## Exercise description:
For this exercise, return only the lines in the records below from the one holding "him were dismissed." through the one holding "preparing a treatment plan for", including both, exactly as they appear and without pictures.

(Input begins)

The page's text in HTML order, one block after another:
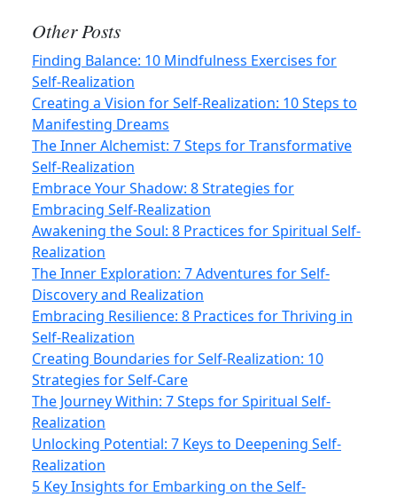
Other Posts
Finding Balance: 10 Mindfulness Exercises for
Self-Realization
Creating a Vision for Self-Realization: 10 Steps to
Manifesting Dreams
The Inner Alchemist: 7 Steps for Transformative
Self-Realization
Embrace Your Shadow: 8 Strategies for
Embracing Self-Realization
Awakening the Soul: 8 Practices for Spiritual Self-
Realization
The Inner Exploration: 7 Adventures for Self-
Discovery and Realization
Embracing Resilience: 8 Practices for Thriving in
Self-Realization
Creating Boundaries for Self-Realization: 10
Strategies for Self-Care
The Journey Within: 7 Steps for Spiritual Self-
Realization
Unlocking Potential: 7 Keys to Deepening Self-
Realization
5 Key Insights for Embarking on the Self-
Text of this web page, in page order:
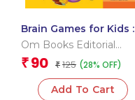
Brain Games for Kids :
Brain Games Activity
Om Books Editorial
Team
₹ 90 ₹ 125 (28% OFF)
Add To Cart
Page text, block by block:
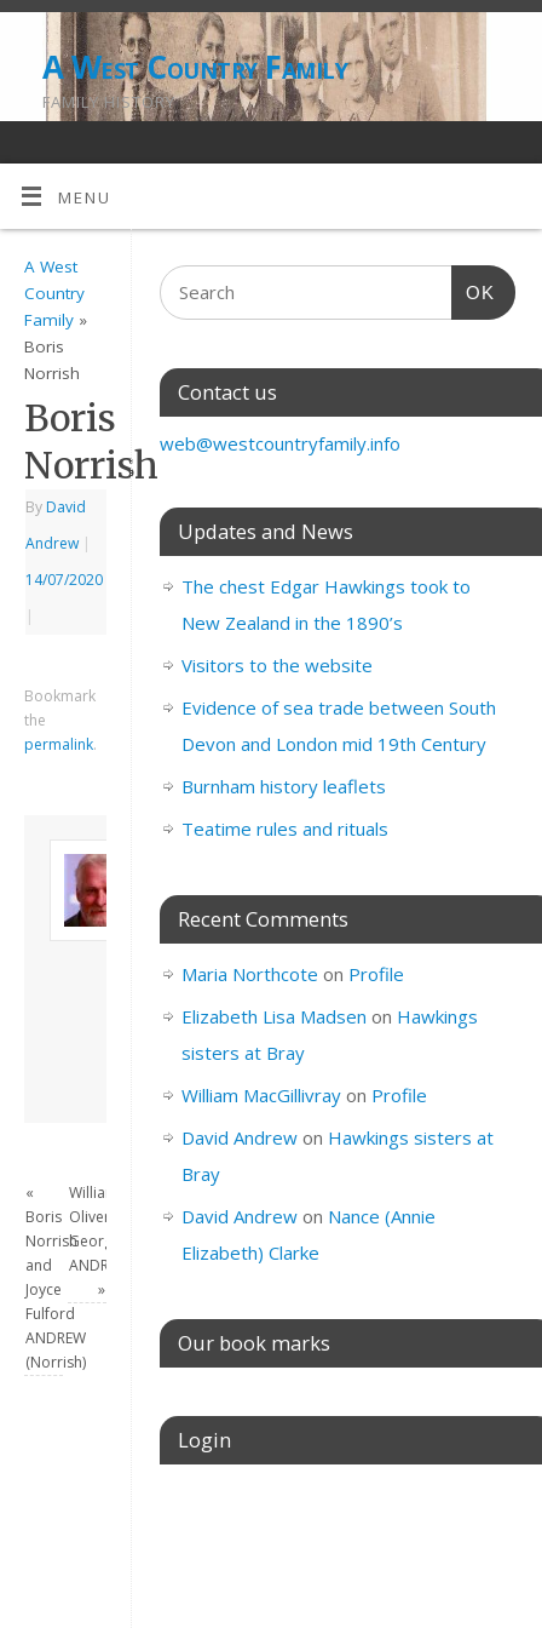
A West Country Family
FAMILY HISTORY
MENU
A West
Country
Family »
Boris
Norrish
Boris
Norrish
By David
Andrew |
14/07/2020
|
Bookmark
the
permalink.
Son of John and
Freda. Lives in
academic/educational
this site.
View all posts by
David Andrew→
«
Boris
Norrish
and
Joyce
Fulford
ANDREW
(Norrish)
William
Oliver
George
ANDREW
»
OK
Contact us
web@westcountryfamily.info
Updates and News
The chest Edgar Hawkings took to
New Zealand in the 1890’s
Visitors to the website
Evidence of sea trade between South
Devon and London mid 19th Century
Burnham history leaflets
Teatime rules and rituals
Recent Comments
Maria Northcote on Profile
Elizabeth Lisa Madsen on Hawkings
sisters at Bray
William MacGillivrayon Profile
David Andrewon Hawkings sisters at
Bray
David Andrewon Nance (Annie
Elizabeth) Clarke
Our book marks
Login
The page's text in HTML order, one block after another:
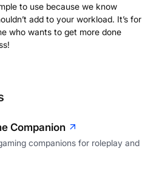
to use because we know
add to your workload. It’s for
who wants to get more done
Companion
companions for roleplay and
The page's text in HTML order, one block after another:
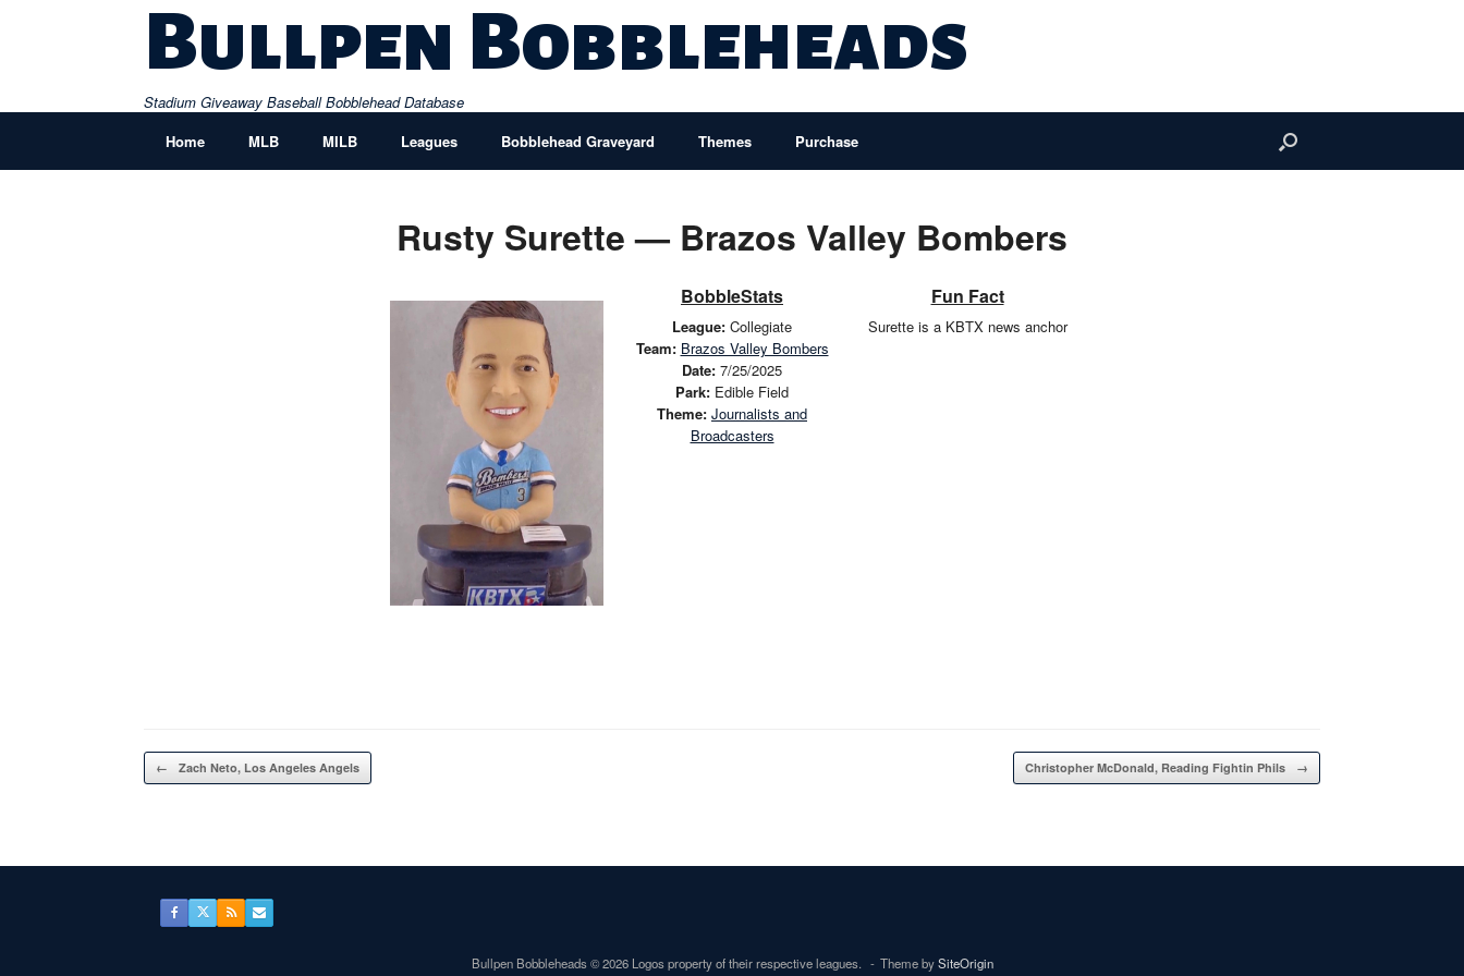
Bullpen Bobbleheads
Stadium Giveaway Baseball Bobblehead Database
Home
MLB MILB Leagues Bobblehead Graveyard Themes Purchase
Rusty Surette — Brazos Valley Bombers
BobbleStats
League: Collegiate
Team: Brazos Valley Bombers
Date: 7/25/2025
Park: Edible Field
Theme: Journalists and
Broadcasters
Fun Fact
Surette is a KBTX news anchor
Post navigation
← Zach Neto, Los Angeles Angels Christopher McDonald, Reading Fightin Phils →
Bullpen Bobbleheads © 2026 Logos property of their respective leagues. Theme bySiteOrigin
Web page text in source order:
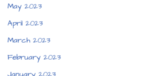
May 2023
April 2023
March 2023
February 2023
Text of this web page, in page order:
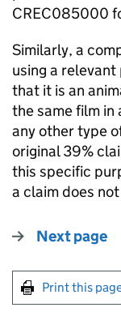
CREC085000
Similarly, a
using a
that it is an
the same film in
any other type
original 39%
this specific
a claim does
Next page
Print this
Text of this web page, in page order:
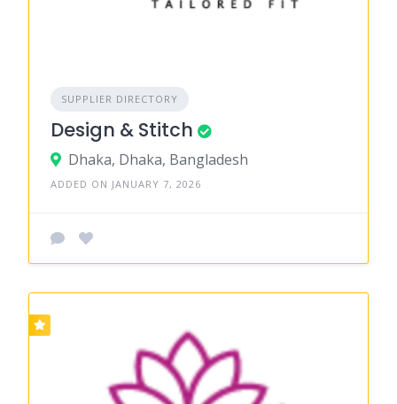
SUPPLIER DIRECTORY
Design & Stitch
Dhaka, Dhaka, Bangladesh
ADDED ON JANUARY 7, 2026
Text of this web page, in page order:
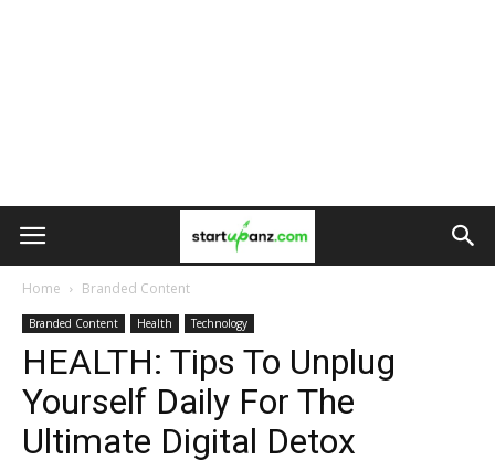
Home Branded Content
Branded Content Health Technology
HEALTH: Tips To Unplug
Yourself Daily For The
Ultimate Digital Detox
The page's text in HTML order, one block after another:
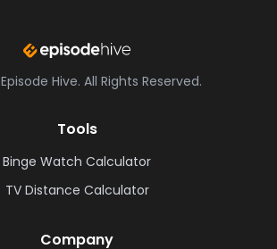
Episode Hive. All Rights Reserved.
Tools
Binge Watch Calculator
TV Distance Calculator
Company
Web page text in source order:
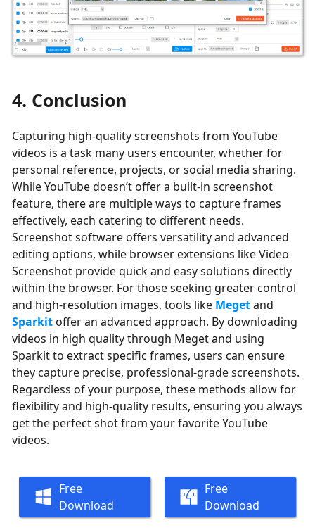
4. Conclusion
Capturing high-quality screenshots from YouTube
videos is a task many users encounter, whether for
personal reference, projects, or social media sharing.
While YouTube doesn’t offer a built-in screenshot
feature, there are multiple ways to capture frames
effectively, each catering to different needs.
Screenshot software offers versatility and advanced
editing options, while browser extensions like Video
Screenshot provide quick and easy solutions directly
within the browser. For those seeking greater control
and high-resolution images, tools like Megetand
Sparkit offer an advanced approach. By downloading
videos in high quality through Meget and using
Sparkit to extract specific frames, users can ensure
they capture precise, professional-grade screenshots.
Regardless of your purpose, these methods allow for
flexibility and high-quality results, ensuring you always
get the perfect shot from your favorite YouTube
videos.
Free
Download
Free
Download
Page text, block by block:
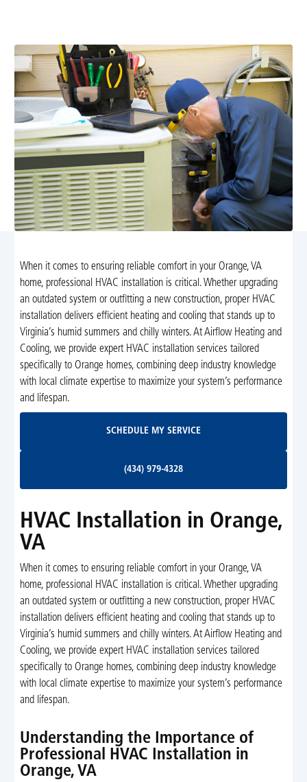
When it comes to ensuring reliable comfort in your Orange, VA
home, professional HVAC installation is critical. Whether upgrading
an outdated system or outfitting a new construction, proper HVAC
installation delivers efficient heating and cooling that stands up to
Virginia’s humid summers and chilly winters. At Airflow Heating and
Cooling, we provide expert HVAC installation services tailored
specifically to Orange homes, combining deep industry knowledge
with local climate expertise to maximize your system’s performance
and lifespan.
SCHEDULE MY SERVICE
(434) 979-4328
HVAC Installation in Orange,
VA
When it comes to ensuring reliable comfort in your Orange, VA
home, professional HVAC installation is critical. Whether upgrading
an outdated system or outfitting a new construction, proper HVAC
installation delivers efficient heating and cooling that stands up to
Virginia’s humid summers and chilly winters. At Airflow Heating and
Cooling, we provide expert HVAC installation services tailored
specifically to Orange homes, combining deep industry knowledge
with local climate expertise to maximize your system’s performance
and lifespan.
Understanding the Importance of
Professional HVAC Installation in
Orange, VA
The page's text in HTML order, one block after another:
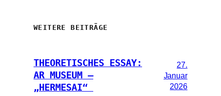
WEITERE BEITRÄGE
THEORETISCHES ESSAY:
AR MUSEUM –
„HERMESAI“
27.
Januar
2026
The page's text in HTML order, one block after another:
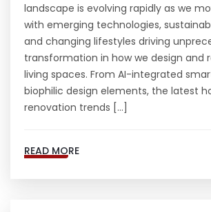
landscape is evolving rapidly as we
with emerging technologies,
and changing lifestyles driving
transformation in how we design and
living spaces. From AI-integrated
biophilic design elements, the latest
renovation trends […]
READ MORE
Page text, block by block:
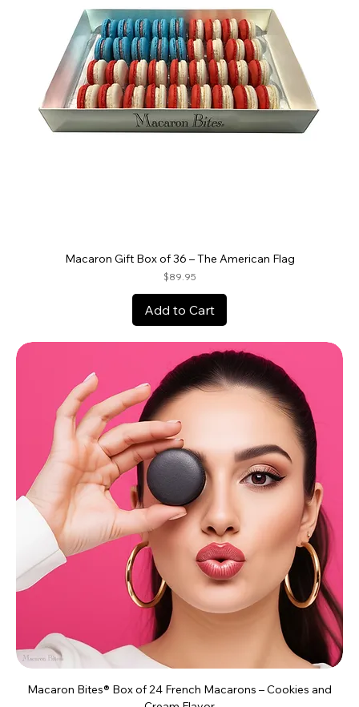
Macaron Gift Box of 36 – The American Flag
Price
$89.95
Add to Cart
Macaron Bites® Box of 24 French Macarons – Cookies and
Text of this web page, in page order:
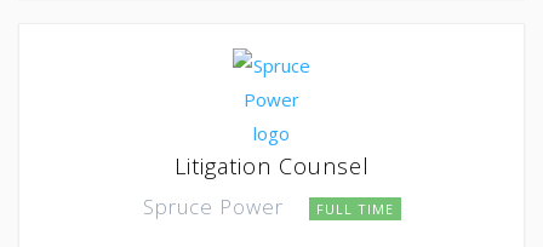
Litigation Counsel
Spruce Power FULL TIME
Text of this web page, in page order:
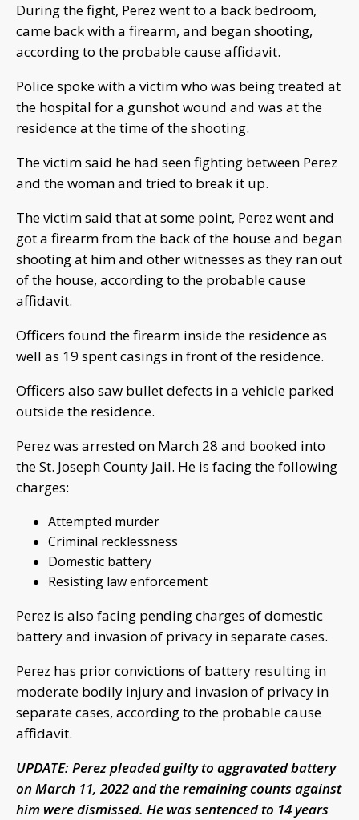
During the fight, Perez went to a back bedroom,
came back with a firearm, and began shooting,
according to the probable cause affidavit.
Police spoke with a victim who was being treated at
the hospital for a gunshot wound and was at the
residence at the time of the shooting.
The victim said he had seen fighting between Perez
and the woman and tried to break it up.
The victim said that at some point, Perez went and
got a firearm from the back of the house and began
shooting at him and other witnesses as they ran out
of the house, according to the probable cause
affidavit.
Officers found the firearm inside the residence as
well as 19 spent casings in front of the residence.
Officers also saw bullet defects in a vehicle parked
outside the residence.
Perez was arrested on March 28 and booked into
the St. Joseph County Jail. He is facing the following
charges:
Attempted murder
Criminal recklessness
Domestic battery
Resisting law enforcement
Perez is also facing pending charges of domestic
battery and invasion of privacy in separate cases.
Perez has prior convictions of battery resulting in
moderate bodily injury and invasion of privacy in
separate cases, according to the probable cause
affidavit.
UPDATE: Perez pleaded guilty to aggravated battery
on March 11, 2022 and the remaining counts against
him were dismissed. He was sentenced to 14 years
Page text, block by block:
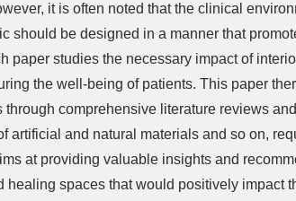
it is often noted that the clinical
should be designed in a manner that
paper studies the necessary impact of
the well-being of patients. This paper
comprehensive literature reviews
artificial and natural materials and so on,
at providing valuable insights and
spaces that would positively
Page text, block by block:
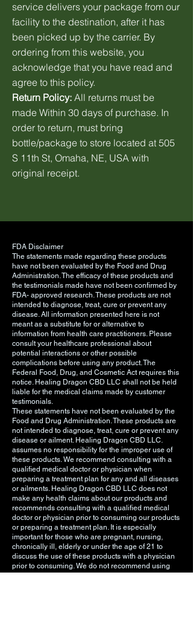
service delivers your package from our
facility to the destination, after it has
been picked up by the carrier. By
ordering from this website, you
acknowledge that you have read and
agree to this policy.
Return Policy: All returns must be
made Within 30 days of purchase. In
order to return, must bring
bottle/package to store located at 505
S 11th St, Omaha, NE, USA with
original receipt.
FDA Disclaimer
The statements made regarding these products
have not been evaluated by the Food and Drug
Administration. The efficacy of these products and
the testimonials made have not been confirmed by
FDA- approved research. These products are not
intended to diagnose, treat, cure or prevent any
disease. All information presented here is not
meant as a substitute for or alternative to
information from health care practitioners. Please
consult your healthcare professional about
potential interactions or other possible
complications before using any product. The
Federal Food, Drug, and Cosmetic Act requires this
notice. Healing Dragon CBD LLC shall not be held
liable for the medical claims made by customer
testimonials.
These statements have not been evaluated by the
Food and Drug Administration. These products are
not intended to diagnose, treat, cure or prevent any
disease or ailment. Healing Dragon CBD LLC.
assumes no responsibility for the improper use of
these products. We recommend consulting with a
qualified medical doctor or physician when
preparing a treatment plan for any and all diseases
or ailments. Healing Dragon CBD LLC does not
make any health claims about our products and
recommends consulting with a qualified medical
doctor or physician prior to consuming our products
or preparing a treatment plan. It is especially
important for those who are pregnant, nursing,
chronically ill, elderly or under the age of 21 to
discuss the use of these products with a physician
prior to consuming. We do not recommend using
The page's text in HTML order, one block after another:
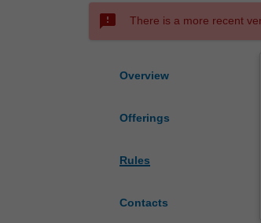
sms_failed There is a more recent
Overview
Offerings
Rules
Contacts
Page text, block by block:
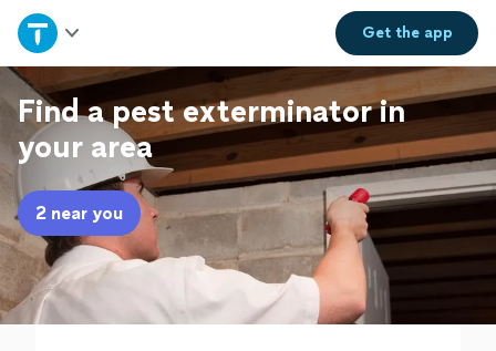
Get theapp
Home
Explore Services
Join as a pro
Sign up
Log in
Find a pest exterminator in
your area
2 near you

(Input ends)

## The completed task:
him were dismissed. He was sentenced to 14 years
Page text, block by block:
it is often noted that the clinical
should be designed in a manner that
paper studies the necessary impact of
the well-being of patients. This paper
comprehensive literature reviews
artificial and natural materials and so on,
at providing valuable insights and
spaces that would positively
Page text, block by block:
service delivers your package from our
facility to the destination, after it has
been picked up by the carrier. By
ordering from this website, you
acknowledge that you have read and
agree to this policy.
Return Policy: All returns must be
made Within 30 days of purchase. In
order to return, must bring
bottle/package to store located at 505
S 11th St, Omaha, NE, USA with
original receipt.
FDA Disclaimer
The statements made regarding these products
have not been evaluated by the Food and Drug
Administration. The efficacy of these products and
the testimonials made have not been confirmed by
FDA- approved research. These products are not
intended to diagnose, treat, cure or prevent any
disease. All information presented here is not
meant as a substitute for or alternative to
information from health care practitioners. Please
consult your healthcare professional about
potential interactions or other possible
complications before using any product. The
Federal Food, Drug, and Cosmetic Act requires this
notice. Healing Dragon CBD LLC shall not be held
liable for the medical claims made by customer
testimonials.
These statements have not been evaluated by the
Food and Drug Administration. These products are
not intended to diagnose, treat, cure or prevent any
disease or ailment. Healing Dragon CBD LLC.
assumes no responsibility for the improper use of
these products. We recommend consulting with a
qualified medical doctor or physician when
preparing a treatment plan for any and all diseases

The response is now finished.